◆ Task prompt
Search the data below for "restore"; list each line that holds it.
[Start of section]
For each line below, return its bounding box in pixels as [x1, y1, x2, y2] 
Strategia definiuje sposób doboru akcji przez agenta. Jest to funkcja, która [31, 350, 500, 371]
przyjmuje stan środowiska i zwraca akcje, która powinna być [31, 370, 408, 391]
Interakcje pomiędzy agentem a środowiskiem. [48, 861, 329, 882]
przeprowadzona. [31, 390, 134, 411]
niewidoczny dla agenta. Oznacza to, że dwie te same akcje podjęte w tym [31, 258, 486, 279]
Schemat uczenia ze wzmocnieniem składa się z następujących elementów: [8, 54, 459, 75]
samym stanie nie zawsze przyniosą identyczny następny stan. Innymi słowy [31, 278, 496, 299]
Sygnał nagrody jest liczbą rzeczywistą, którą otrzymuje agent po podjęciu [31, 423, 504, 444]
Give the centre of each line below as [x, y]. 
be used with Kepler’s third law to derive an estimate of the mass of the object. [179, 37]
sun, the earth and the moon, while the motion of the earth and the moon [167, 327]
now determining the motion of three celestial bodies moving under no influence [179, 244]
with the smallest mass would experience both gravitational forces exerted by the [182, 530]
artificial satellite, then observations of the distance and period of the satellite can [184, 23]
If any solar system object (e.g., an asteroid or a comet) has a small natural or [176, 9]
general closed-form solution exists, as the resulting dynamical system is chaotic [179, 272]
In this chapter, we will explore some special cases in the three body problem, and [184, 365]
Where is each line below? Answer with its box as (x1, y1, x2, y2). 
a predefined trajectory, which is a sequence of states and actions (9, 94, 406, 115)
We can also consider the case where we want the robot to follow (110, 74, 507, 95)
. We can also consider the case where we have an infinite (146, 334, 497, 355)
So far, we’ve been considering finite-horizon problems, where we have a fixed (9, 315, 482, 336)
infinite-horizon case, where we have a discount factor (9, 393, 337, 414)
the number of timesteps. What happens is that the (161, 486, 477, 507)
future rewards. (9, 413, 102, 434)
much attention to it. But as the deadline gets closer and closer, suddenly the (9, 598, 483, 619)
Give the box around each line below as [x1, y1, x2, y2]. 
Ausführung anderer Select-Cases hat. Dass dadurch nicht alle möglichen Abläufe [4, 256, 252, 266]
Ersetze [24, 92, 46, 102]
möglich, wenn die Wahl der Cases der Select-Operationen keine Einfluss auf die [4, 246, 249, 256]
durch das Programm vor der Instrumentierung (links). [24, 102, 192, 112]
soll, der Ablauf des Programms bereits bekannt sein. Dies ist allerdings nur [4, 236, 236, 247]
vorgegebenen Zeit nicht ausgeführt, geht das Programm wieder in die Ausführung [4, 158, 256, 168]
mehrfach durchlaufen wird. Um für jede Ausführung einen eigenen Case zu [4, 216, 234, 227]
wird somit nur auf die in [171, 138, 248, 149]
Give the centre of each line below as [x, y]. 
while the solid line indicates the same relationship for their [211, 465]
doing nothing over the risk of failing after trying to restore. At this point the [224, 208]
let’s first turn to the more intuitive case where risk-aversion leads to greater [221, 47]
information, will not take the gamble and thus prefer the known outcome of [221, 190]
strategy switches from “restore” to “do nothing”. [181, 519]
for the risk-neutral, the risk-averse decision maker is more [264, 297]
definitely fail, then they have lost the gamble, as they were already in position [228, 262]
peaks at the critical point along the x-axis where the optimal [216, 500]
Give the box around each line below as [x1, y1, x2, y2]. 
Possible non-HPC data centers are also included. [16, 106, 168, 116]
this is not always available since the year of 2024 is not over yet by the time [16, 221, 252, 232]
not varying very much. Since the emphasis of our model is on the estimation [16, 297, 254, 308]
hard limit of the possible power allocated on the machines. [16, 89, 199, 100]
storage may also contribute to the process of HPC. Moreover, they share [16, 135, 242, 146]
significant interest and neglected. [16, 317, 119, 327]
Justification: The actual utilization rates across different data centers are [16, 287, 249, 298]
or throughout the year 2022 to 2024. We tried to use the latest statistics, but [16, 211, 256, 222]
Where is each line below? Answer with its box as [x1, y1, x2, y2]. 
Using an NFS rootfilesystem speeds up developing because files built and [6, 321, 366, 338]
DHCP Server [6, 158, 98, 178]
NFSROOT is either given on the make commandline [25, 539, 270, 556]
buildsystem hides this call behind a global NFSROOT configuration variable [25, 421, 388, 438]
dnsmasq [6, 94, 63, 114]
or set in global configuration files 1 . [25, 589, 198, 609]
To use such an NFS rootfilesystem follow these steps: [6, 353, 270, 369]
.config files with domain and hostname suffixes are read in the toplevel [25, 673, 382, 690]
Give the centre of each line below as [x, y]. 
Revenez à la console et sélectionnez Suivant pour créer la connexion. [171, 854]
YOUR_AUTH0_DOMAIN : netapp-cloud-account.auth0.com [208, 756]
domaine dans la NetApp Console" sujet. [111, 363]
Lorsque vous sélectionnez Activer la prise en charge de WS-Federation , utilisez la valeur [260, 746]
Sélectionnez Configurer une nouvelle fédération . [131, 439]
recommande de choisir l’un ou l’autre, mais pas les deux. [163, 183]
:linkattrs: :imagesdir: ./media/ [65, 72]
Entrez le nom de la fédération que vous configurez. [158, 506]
[End of section]
◆ Solution to this problem
doing nothing over the risk of failing after trying to restore. At this point the [224, 208]
strategy switches from “restore” to “do nothing”. [181, 519]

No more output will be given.